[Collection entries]

========================

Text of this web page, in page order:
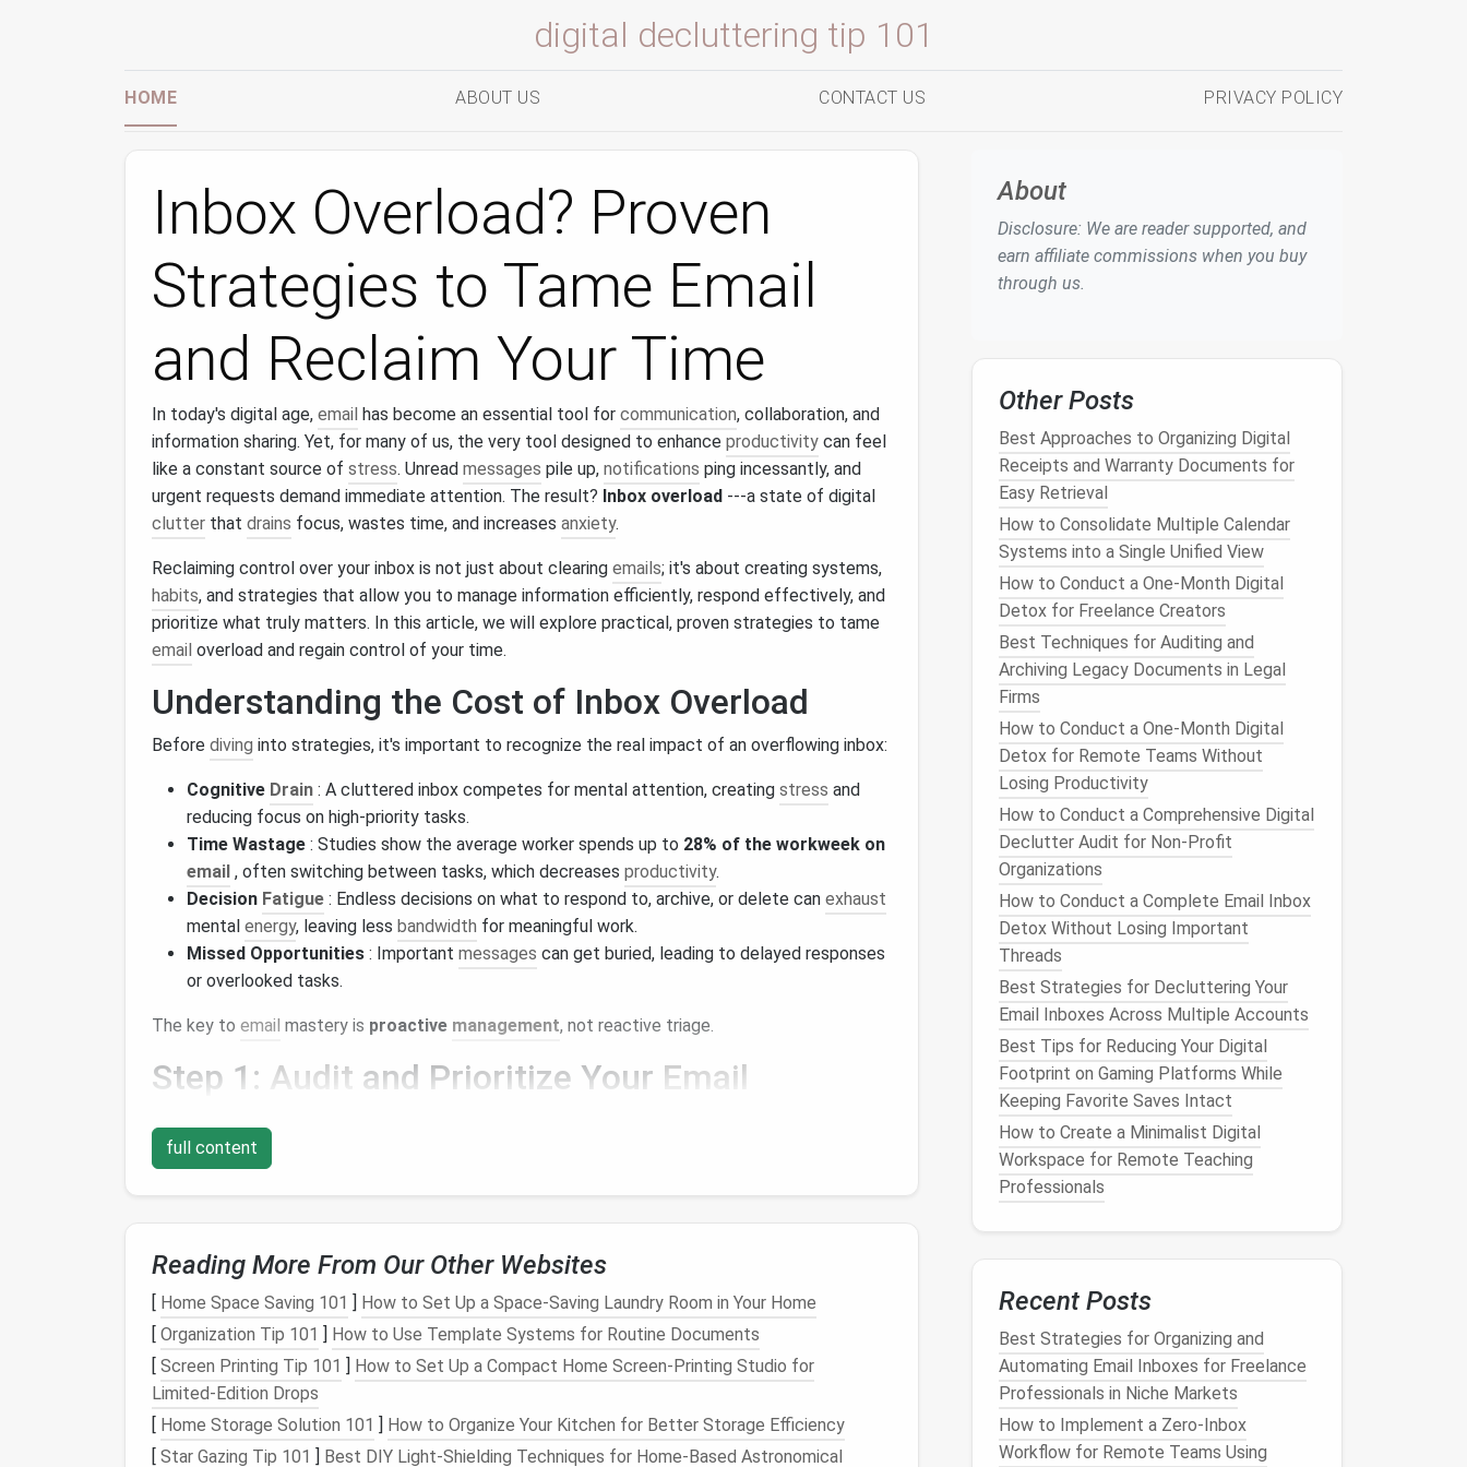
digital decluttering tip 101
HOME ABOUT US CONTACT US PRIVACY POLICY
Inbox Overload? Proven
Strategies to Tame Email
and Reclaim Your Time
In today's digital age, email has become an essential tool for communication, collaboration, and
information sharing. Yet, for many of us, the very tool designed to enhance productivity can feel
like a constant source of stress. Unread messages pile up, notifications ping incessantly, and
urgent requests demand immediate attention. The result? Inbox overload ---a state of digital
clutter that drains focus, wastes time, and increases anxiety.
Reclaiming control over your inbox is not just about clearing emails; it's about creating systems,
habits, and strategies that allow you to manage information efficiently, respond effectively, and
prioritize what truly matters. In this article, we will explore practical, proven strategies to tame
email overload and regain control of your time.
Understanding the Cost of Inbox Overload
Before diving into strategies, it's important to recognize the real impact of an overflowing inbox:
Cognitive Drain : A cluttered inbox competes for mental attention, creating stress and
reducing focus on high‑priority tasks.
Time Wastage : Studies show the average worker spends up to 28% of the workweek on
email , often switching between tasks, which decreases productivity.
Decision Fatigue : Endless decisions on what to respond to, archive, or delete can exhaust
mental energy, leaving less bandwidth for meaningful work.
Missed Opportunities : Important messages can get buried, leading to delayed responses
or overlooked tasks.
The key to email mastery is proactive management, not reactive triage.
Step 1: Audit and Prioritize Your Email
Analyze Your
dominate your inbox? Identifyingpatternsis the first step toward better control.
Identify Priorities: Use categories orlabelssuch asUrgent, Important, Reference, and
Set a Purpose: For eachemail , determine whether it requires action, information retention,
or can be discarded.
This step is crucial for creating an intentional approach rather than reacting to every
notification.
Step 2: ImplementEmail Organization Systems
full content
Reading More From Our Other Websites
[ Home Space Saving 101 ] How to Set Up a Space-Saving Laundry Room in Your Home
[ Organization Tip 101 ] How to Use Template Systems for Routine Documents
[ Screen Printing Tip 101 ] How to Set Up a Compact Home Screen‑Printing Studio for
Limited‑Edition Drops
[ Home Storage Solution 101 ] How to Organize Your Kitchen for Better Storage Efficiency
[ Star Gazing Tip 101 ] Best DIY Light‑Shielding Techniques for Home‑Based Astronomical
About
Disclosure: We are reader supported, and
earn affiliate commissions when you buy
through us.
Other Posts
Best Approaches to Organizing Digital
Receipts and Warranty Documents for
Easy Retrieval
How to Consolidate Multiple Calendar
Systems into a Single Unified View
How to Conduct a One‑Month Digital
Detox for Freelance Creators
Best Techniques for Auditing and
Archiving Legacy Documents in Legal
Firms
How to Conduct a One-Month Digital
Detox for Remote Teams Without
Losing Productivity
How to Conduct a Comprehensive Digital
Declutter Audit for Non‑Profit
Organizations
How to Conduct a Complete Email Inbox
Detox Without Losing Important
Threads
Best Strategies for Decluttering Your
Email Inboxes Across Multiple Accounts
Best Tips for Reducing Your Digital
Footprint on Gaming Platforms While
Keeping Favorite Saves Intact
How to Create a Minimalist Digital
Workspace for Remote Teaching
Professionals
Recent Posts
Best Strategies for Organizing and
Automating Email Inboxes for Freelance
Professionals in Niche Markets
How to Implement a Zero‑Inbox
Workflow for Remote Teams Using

========================

ACTIVITY: All that should be written out is the stretch of lines above between the one holding "or overlooked tasks." and the one holding "Footprint on Gaming Platforms While", inclusive, exactly as given.

TASK RESPONSE:
or overlooked tasks.
The key to email mastery is proactive management, not reactive triage.
Step 1: Audit and Prioritize Your Email
Analyze Your
dominate your inbox? Identifyingpatternsis the first step toward better control.
Identify Priorities: Use categories orlabelssuch asUrgent, Important, Reference, and
Set a Purpose: For eachemail , determine whether it requires action, information retention,
or can be discarded.
This step is crucial for creating an intentional approach rather than reacting to every
notification.
Step 2: ImplementEmail Organization Systems
full content
Reading More From Our Other Websites
[ Home Space Saving 101 ] How to Set Up a Space-Saving Laundry Room in Your Home
[ Organization Tip 101 ] How to Use Template Systems for Routine Documents
[ Screen Printing Tip 101 ] How to Set Up a Compact Home Screen‑Printing Studio for
Limited‑Edition Drops
[ Home Storage Solution 101 ] How to Organize Your Kitchen for Better Storage Efficiency
[ Star Gazing Tip 101 ] Best DIY Light‑Shielding Techniques for Home‑Based Astronomical
About
Disclosure: We are reader supported, and
earn affiliate commissions when you buy
through us.
Other Posts
Best Approaches to Organizing Digital
Receipts and Warranty Documents for
Easy Retrieval
How to Consolidate Multiple Calendar
Systems into a Single Unified View
How to Conduct a One‑Month Digital
Detox for Freelance Creators
Best Techniques for Auditing and
Archiving Legacy Documents in Legal
Firms
How to Conduct a One-Month Digital
Detox for Remote Teams Without
Losing Productivity
How to Conduct a Comprehensive Digital
Declutter Audit for Non‑Profit
Organizations
How to Conduct a Complete Email Inbox
Detox Without Losing Important
Threads
Best Strategies for Decluttering Your
Email Inboxes Across Multiple Accounts
Best Tips for Reducing Your Digital
Footprint on Gaming Platforms While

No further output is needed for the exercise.